Вся эта природа, которую во время моих предыдущих путешествий я видел столь оживленной и радостной, теперь показалась мне погрустневшей и чахнущей.
И по какой же причине?
Дорогой мой Петрус, только полюбуйтесь, какое влияние может оказать и на физическое и на душевное состояние человека наличие или отсутствие нескольких блестящих кружочков из желтого металла.
Я надеялся после поездки в Ноттингем принести в дом более четырнадцати фунтов стерлингов, а принесу только семь!
Отсутствие столь ничтожной суммы делало небеса сумрачными, а горизонт — печальным.
Однако я заблуждался.
Нет, совсем не это делало теперешнее небо сумрачным, а зримый горизонт — печальным; причиной тому была тень незримого горизонта и призрак неведомого будущего.
Угрожающий призрак! Горизонт, чреватый бурями!
Когда я наконец подошел к домам на окраине Ашборна, было около десяти вечера.
Луна, уже в течение часа медленно поднимавшаяся на небосклоне, делала ночь прозрачной, и в ее бледном свете белые стены этих домов казались выше обычного.
Передо мной словно вырастало полчище призраков.
Не знаю, существуют ли предчувствия, дорогой мой Петрус, но вот что я знаю твердо, так это то, что я проделал весь этот путь не только во власти грусти, о причине которой я Вам уже сказал, но еще и во власти смутного страха, предмет которого оставался для меня совершенно неведомым.

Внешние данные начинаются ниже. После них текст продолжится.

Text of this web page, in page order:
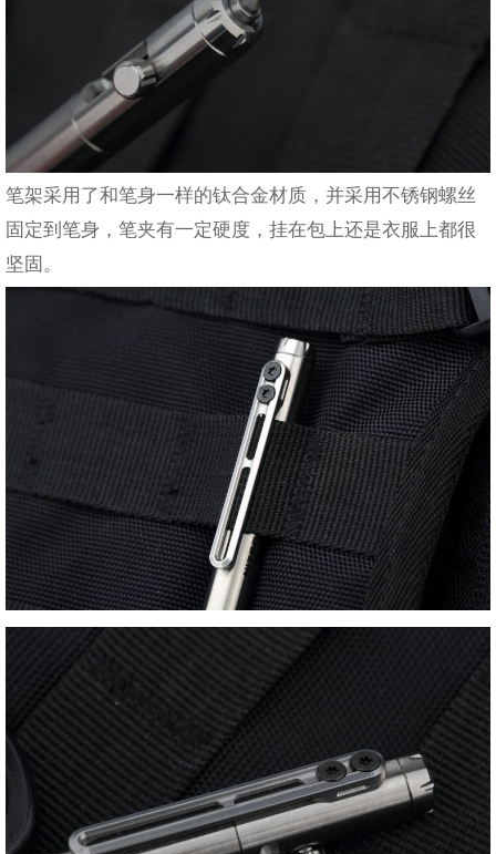
笔架采用了和笔身一样的钛合金材质，并采用不锈钢螺丝
固定到笔身，笔夹有一定硬度，挂在包上还是衣服上都很
坚固。
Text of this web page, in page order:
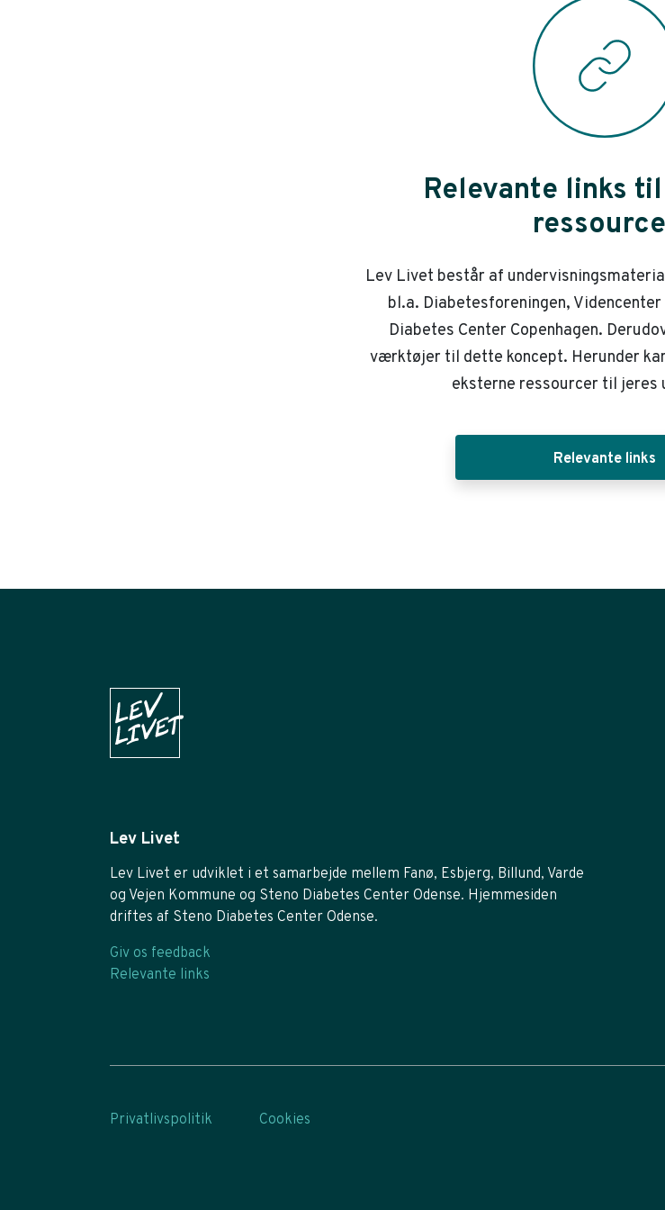
Relevante links
Lev Livet består af
bl.a. Diabetesforeningen,
Diabetes Center Copenhagen.
værktøjer til dette koncept. Herunder
eksterne ressourcer til jeres
Relevante links
Lev Livet
Lev Livet er udviklet i et samarbejde mellem Fanø, Esbjerg, Billund, Varde
og Vejen Kommune og Steno Diabetes Center Odense. Hjemmesiden
driftes af Steno Diabetes Center Odense.
Giv os feedback
Relevante links
Privatlivspolitik Cookies
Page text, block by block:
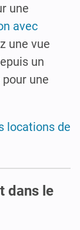
une
avec
une vue
un
pour une
locations de
dans le
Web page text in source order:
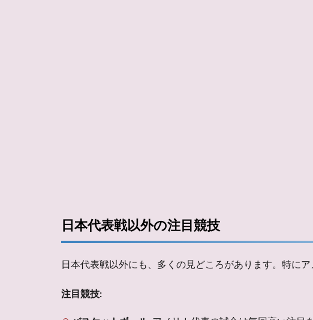
日本代表戦以外の注目競技
日本代表戦以外にも、多くの見どころがあります。特に
注目競技:
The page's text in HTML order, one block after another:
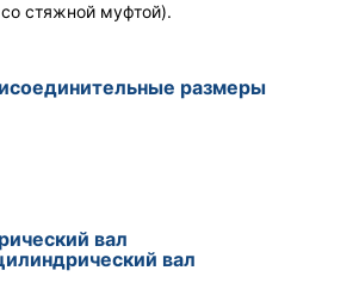
стяжной муфтой).
размеры
валов
вал
вал

Мне казалось, что, придя домой с плохой новостью, я узнаю новость еще более огорчительную.
Наконец я увидел пасторский дом.
С той минуты, когда я вступил в деревню, я убаюкивал себя мечтой, что еще издали увижу на пороге Дженни, обеспокоенную и вместе с тем улыбающуюся.
Я говорил себе:
«Если Дженни меня ждет, если я издалека увижу ее, все дурные предзнаменования будут предотвращены, и это станет доказательством того, что страхи мои глупые, а предвидения медника не что иное, как его точка зрения».

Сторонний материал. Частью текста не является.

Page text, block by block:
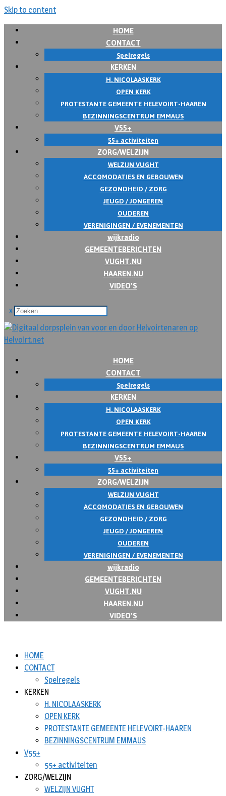
Skip to content
HOME
CONTACT
Spelregels
KERKEN
H. NICOLAASKERK
OPEN KERK
PROTESTANTE GEMEENTE HELEVOIRT-HAAREN
BEZINNINGSCENTRUM EMMAUS
V55+
55+ activiteiten
ZORG/WELZIJN
WELZIJN VUGHT
ACCOMODATIES EN GEBOUWEN
GEZONDHEID / ZORG
JEUGD / JONGEREN
OUDEREN
VERENIGINGEN / EVENEMENTEN
wijkradio
GEMEENTEBERICHTEN
VUGHT.NU
HAAREN.NU
VIDEO’S
x
HOME
CONTACT
Spelregels
KERKEN
H. NICOLAASKERK
OPEN KERK
PROTESTANTE GEMEENTE HELEVOIRT-HAAREN
BEZINNINGSCENTRUM EMMAUS
V55+
55+ activiteiten
ZORG/WELZIJN
WELZIJN VUGHT
ACCOMODATIES EN GEBOUWEN
GEZONDHEID / ZORG
JEUGD / JONGEREN
OUDEREN
VERENIGINGEN / EVENEMENTEN
wijkradio
GEMEENTEBERICHTEN
VUGHT.NU
HAAREN.NU
VIDEO’S
HOME
CONTACT
Spelregels
KERKEN
H. NICOLAASKERK
OPEN KERK
PROTESTANTE GEMEENTE HELEVOIRT-HAAREN
BEZINNINGSCENTRUM EMMAUS
V55+
55+ activiteiten
ZORG/WELZIJN
WELZIJN VUGHT
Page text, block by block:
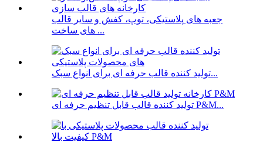
جعبه های پلاستیکی، توپ، کفش و سایر قالب
های ساخت ...
تولید کننده قالب حرفه ای برای انواع سبک...
تولید کننده قالب قابل تنظیم حرفه ای P&M...
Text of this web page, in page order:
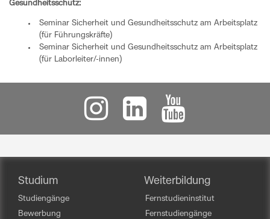
Gesundheitsschutz:
Seminar Sicherheit und Gesundheitsschutz am Arbeitsplatz
(für Führungskräfte)
Seminar Sicherheit und Gesundheitsschutz am Arbeitsplatz
(für Laborleiter/-innen)
Studium
Studiengänge
Bewerbung
Weiterbildung
Fernstudieninstitut
Fernstudiengänge
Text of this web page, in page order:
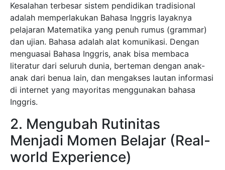
Kesalahan terbesar sistem pendidikan tradisional
adalah memperlakukan Bahasa Inggris layaknya
pelajaran Matematika yang penuh rumus (grammar)
dan ujian. Bahasa adalah alat komunikasi. Dengan
menguasai Bahasa Inggris, anak bisa membaca
literatur dari seluruh dunia, berteman dengan anak-
anak dari benua lain, dan mengakses lautan informasi
di internet yang mayoritas menggunakan bahasa
Inggris.
2. Mengubah Rutinitas
Menjadi Momen Belajar (Real-
world Experience)
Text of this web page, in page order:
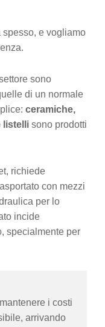
spesso, e vogliamo
sono
di un normale
ceramiche,
listelli sono prodotti
richiede
con mezzi
per lo
incide
specialmente per
i costi
arrivando
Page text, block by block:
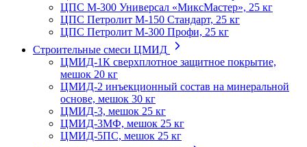
ЦПС М-300 Универсал «МиксМастер», 25 кг
ЦПС Петролит М-150 Стандарт, 25 кг
ЦПС Петролит М-300 Профи, 25 кг
Строительные смеси ЦМИД
ЦМИД-1К сверхплотное защитное покрытие,
мешок 20 кг
ЦМИД-2 инъекционный состав на минеральной
основе, мешок 30 кг
ЦМИД-3, мешок 25 кг
ЦМИД-3МФ, мешок 25 кг
ЦМИД-5ПС, мешок 25 кг
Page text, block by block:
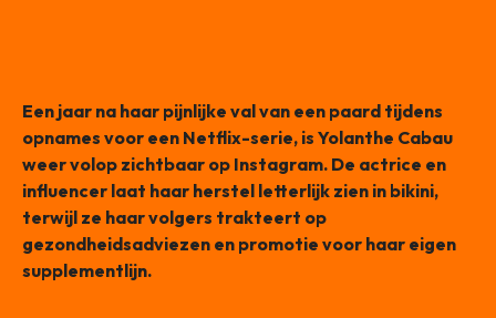
Een jaar na haar pijnlijke val van een paard tijdens
opnames voor een Netflix-serie, is Yolanthe Cabau
weer volop zichtbaar op Instagram. De actrice en
influencer laat haar herstel letterlijk zien in bikini,
terwijl ze haar volgers trakteert op
gezondheidsadviezen en promotie voor haar eigen
supplementlijn.
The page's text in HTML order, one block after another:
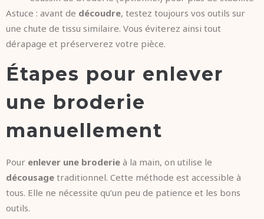
Astuce : avant de découdre, testez toujours vos outils sur
une chute de tissu similaire. Vous éviterez ainsi tout
dérapage et préserverez votre pièce.
Étapes pour enlever
une broderie
manuellement
Pour enlever une broderie à la main, on utilise le
décousage traditionnel. Cette méthode est accessible à
tous. Elle ne nécessite qu’un peu de patience et les bons
outils.
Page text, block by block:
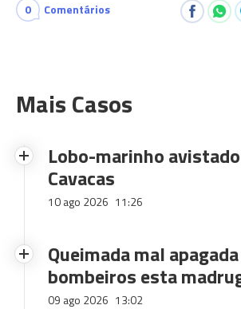
0 Comentários
Mais Casos
Lobo-marinho
Cavacas
10 ago 2026 11:26
Queimada mal
bombeiros esta
09 ago 2026 13:02

Вам, философу, Вам, вольнодумцу, подобные нелепости, наверное, никогда не приходили в голову?
Так вот, дорогой мой Петрус, Вы даже представить не можете, как сильно при определенном состоянии души такие мысли влияют на воображение, какое присуще мне.

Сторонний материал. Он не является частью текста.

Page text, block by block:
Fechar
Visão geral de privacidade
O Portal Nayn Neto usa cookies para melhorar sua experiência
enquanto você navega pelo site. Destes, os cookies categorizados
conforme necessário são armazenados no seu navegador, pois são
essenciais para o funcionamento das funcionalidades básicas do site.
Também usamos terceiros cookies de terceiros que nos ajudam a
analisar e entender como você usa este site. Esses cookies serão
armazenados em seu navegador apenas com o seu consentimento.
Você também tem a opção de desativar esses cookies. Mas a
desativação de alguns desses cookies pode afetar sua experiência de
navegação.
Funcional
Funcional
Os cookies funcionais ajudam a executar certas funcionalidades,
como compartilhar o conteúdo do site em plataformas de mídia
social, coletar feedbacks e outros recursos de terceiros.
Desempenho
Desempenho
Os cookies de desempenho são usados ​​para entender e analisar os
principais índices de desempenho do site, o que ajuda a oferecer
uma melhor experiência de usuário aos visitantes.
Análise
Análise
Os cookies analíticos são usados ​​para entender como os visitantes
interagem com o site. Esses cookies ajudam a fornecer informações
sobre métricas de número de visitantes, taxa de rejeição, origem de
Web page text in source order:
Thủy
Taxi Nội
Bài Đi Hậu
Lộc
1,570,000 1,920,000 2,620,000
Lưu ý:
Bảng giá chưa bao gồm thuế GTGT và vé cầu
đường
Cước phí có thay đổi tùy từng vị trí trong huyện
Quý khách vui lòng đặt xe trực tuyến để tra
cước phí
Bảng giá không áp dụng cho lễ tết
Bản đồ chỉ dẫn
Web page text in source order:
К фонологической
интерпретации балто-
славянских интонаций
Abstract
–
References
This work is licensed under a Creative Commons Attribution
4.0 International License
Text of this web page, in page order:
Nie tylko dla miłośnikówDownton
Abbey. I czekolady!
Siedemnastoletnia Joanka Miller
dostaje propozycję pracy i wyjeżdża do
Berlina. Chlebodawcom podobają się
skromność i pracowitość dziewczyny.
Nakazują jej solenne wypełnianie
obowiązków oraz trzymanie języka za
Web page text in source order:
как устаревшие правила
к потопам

До самого поворота с площади я надеялся увидеть Дженни на пороге; я видел ее глазами души, я улыбался ей заранее; я тихонько шептал самые нежные слова, которые рассчитывал сказать ей при встрече…
На пороге никого не было; сердце мое сжалось.
Я подошел к двери, не в силах сдержать дрожь.
Не зная, в котором часу я вернусь, я взял с собой ключ, чтобы не беспокоить Дженни, если приду поздно ночью.
Я пошарил в кармане и нашел там ключ. Мое нервное возбуждение было столь велико, что я сжал ключ с такой же силой, с какой зажал бы в руке нож или кинжал.
С трудом я нашел замочную скважину; рука моя дрожала.
Заскрежетал ключ, и дверь открылась.
Я так рвался поскорее к Дженни, что даже не закрыл за собою дверь. Когда я ощупью продвигался по коридору, мне послышалось, что кто-то громко разговаривает в моем кабинете, некогда служившем для вдовы спальней. Найдя дверь в столовую, я толкнул ее — она легко открылась. И тогда послышавшийся мне шум стал более явственным.
Я прошел через столовую, опрокидывая по пути столы и стулья, но это не прервало разговор в соседней комнате.
Дверь ее оказалась чуть приоткрытой; сквозь эту щель падал луч света и доносился шум.
Я стал всматриваться и вслушиваться.
Дженни стояла, скрестив руки на груди, нахмурив брови, высокомерно сжав губы; во всем ее облике читалось выражение презрения и гнева, выражение, которое мне не только никогда не приводилось видеть на ее прекрасном лице, но на которое я даже не считал ее способной.
Она была прекрасна и величественна, словно статуя, олицетворяющая Негодование.
Перед ней на коленях, немного откинувшись назад, стоял управляющий, г-н Стифф; у него была поза устрашенного человека, однако физиономия его выражала надежду.
В ту минуту, когда я устремил взгляд на эту сцену, Дженни протянула руку по направлению к двери и сопроводила этот царственный жест требованием:
— Поднимитесь, сударь, и уходите!
— Но, все-таки, прекрасная Дженни!.. — пробормотал управляющий.